Material for this task →
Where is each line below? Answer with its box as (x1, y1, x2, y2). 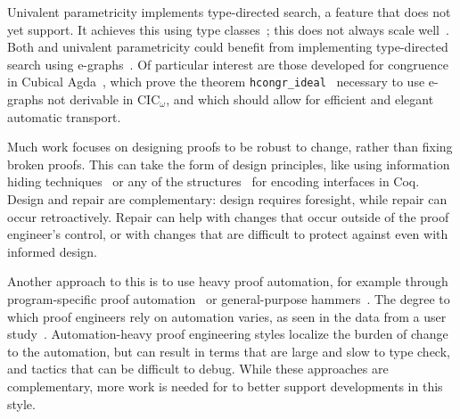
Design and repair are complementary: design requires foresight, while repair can (7, 190, 448, 208)
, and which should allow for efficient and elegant (166, 90, 434, 109)
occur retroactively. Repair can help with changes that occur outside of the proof (7, 207, 449, 226)
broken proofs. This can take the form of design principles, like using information (7, 154, 450, 173)
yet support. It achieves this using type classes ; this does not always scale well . (7, 20, 449, 38)
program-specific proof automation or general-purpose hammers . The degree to (7, 289, 450, 308)
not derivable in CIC (47, 90, 160, 109)
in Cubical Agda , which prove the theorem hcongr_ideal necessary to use (7, 72, 425, 91)
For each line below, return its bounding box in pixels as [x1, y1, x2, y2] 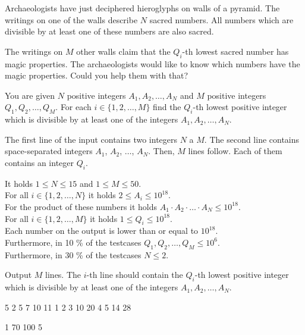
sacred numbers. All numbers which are [149, 13, 294, 26]
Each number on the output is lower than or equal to [5, 224, 199, 237]
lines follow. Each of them [188, 145, 282, 157]
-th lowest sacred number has [182, 45, 289, 57]
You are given [5, 89, 55, 101]
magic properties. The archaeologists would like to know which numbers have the [5, 57, 300, 70]
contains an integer [5, 156, 74, 168]
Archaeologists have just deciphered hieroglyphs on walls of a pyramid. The [5, 2, 280, 14]
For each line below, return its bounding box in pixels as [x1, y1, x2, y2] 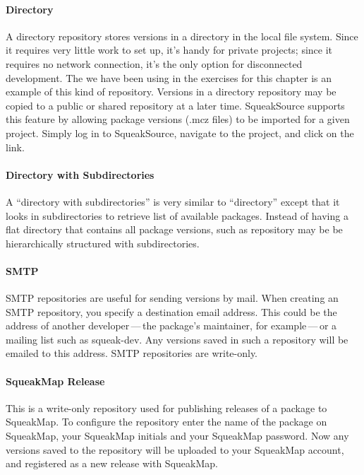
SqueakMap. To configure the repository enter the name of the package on [6, 414, 327, 429]
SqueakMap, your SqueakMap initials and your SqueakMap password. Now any [6, 428, 349, 443]
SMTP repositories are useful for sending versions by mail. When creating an [6, 291, 339, 305]
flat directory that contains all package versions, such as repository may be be [6, 222, 343, 237]
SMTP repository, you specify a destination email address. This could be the [6, 304, 337, 319]
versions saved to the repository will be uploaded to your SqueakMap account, [6, 442, 344, 457]
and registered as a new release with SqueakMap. [6, 456, 218, 471]
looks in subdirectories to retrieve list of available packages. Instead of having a [6, 208, 348, 223]
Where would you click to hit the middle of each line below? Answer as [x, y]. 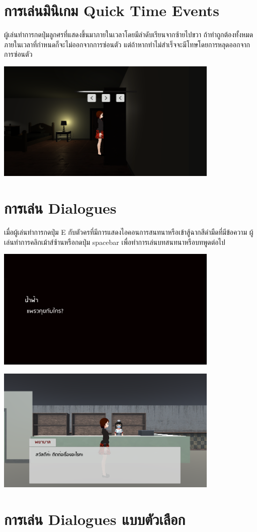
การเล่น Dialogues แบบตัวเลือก [95, 519]
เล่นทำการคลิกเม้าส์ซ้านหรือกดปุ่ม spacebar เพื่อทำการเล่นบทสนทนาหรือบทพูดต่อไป [115, 242]
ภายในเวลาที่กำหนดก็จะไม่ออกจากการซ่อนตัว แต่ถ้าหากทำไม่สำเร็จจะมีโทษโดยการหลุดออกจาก [127, 44]
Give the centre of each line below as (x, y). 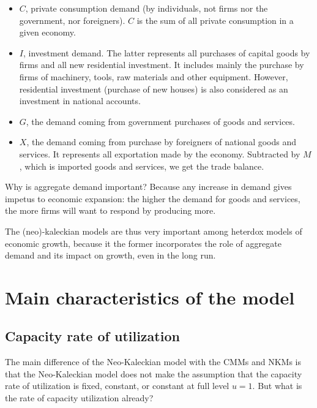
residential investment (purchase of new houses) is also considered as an (154, 89)
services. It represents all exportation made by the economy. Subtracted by (160, 153)
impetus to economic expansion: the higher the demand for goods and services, (153, 198)
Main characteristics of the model (150, 297)
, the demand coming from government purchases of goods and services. (160, 121)
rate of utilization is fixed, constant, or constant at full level (117, 386)
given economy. (47, 32)
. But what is (277, 386)
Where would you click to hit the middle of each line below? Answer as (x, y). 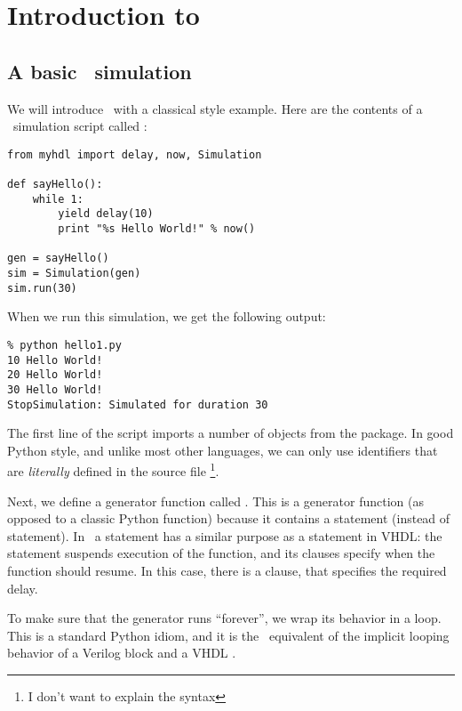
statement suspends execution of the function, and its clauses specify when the (221, 553)
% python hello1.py (64, 345)
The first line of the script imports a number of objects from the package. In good (231, 433)
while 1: (58, 199)
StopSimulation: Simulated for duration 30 (138, 404)
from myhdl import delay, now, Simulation (135, 154)
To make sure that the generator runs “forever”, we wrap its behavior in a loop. (224, 618)
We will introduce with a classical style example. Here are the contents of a (215, 108)
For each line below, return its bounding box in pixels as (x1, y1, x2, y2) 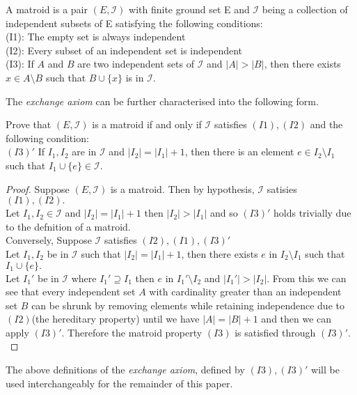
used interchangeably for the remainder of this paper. (6, 375, 233, 390)
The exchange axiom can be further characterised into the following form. (6, 93, 319, 108)
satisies (267, 181, 297, 196)
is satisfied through (235, 325, 316, 339)
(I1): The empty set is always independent (6, 29, 186, 44)
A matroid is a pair (6, 2, 88, 16)
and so (209, 206, 238, 220)
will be (311, 362, 340, 377)
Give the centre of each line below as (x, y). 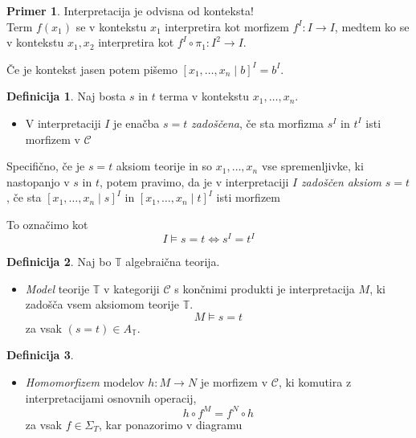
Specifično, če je (46, 166)
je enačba (137, 123)
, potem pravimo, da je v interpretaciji (194, 181)
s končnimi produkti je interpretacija (265, 288)
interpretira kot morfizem (227, 26)
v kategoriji (132, 288)
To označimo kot (47, 224)
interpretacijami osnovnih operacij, (111, 397)
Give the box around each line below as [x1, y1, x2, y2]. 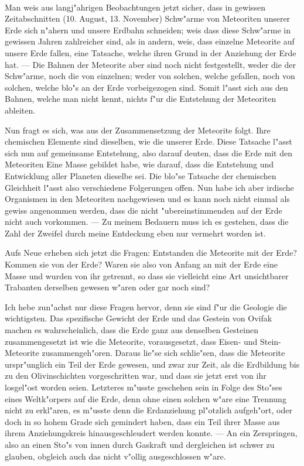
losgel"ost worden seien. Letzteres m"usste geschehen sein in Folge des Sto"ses [5, 381, 282, 393]
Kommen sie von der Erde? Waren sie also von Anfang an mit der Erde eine [5, 258, 278, 270]
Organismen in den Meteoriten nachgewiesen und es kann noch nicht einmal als [5, 193, 290, 205]
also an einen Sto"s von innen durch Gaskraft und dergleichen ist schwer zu [5, 438, 275, 450]
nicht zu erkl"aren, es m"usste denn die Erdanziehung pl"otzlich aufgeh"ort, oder [5, 404, 292, 416]
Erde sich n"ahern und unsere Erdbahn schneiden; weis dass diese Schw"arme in [5, 23, 291, 36]
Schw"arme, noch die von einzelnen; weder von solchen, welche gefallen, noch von [5, 70, 295, 82]
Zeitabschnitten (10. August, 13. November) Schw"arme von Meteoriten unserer [5, 12, 291, 25]

What is being asked → How would the lines above read from the one with "is satisfied through (235, 325, 316, 339)" to the one with "Organismen in den", inclusive, with no pictures? Write them out exactly.

Exercise result →
is satisfied through (235, 325, 316, 339)
(I1): The empty set is always independent (6, 29, 186, 44)
A matroid is a pair (6, 2, 88, 16)
and so (209, 206, 238, 220)
will be (311, 362, 340, 377)
Give the centre of each line below as (x, y). 
Specifično, če je (46, 166)
je enačba (137, 123)
, potem pravimo, da je v interpretaciji (194, 181)
s končnimi produkti je interpretacija (265, 288)
interpretira kot morfizem (227, 26)
v kategoriji (132, 288)
To označimo kot (47, 224)
interpretacijami osnovnih operacij, (111, 397)
Give the box around each line below as [x1, y1, x2, y2]. 
losgel"ost worden seien. Letzteres m"usste geschehen sein in Folge des Sto"ses [5, 381, 282, 393]
Kommen sie von der Erde? Waren sie also von Anfang an mit der Erde eine [5, 258, 278, 270]
Organismen in den Meteoriten nachgewiesen und es kann noch nicht einmal als [5, 193, 290, 205]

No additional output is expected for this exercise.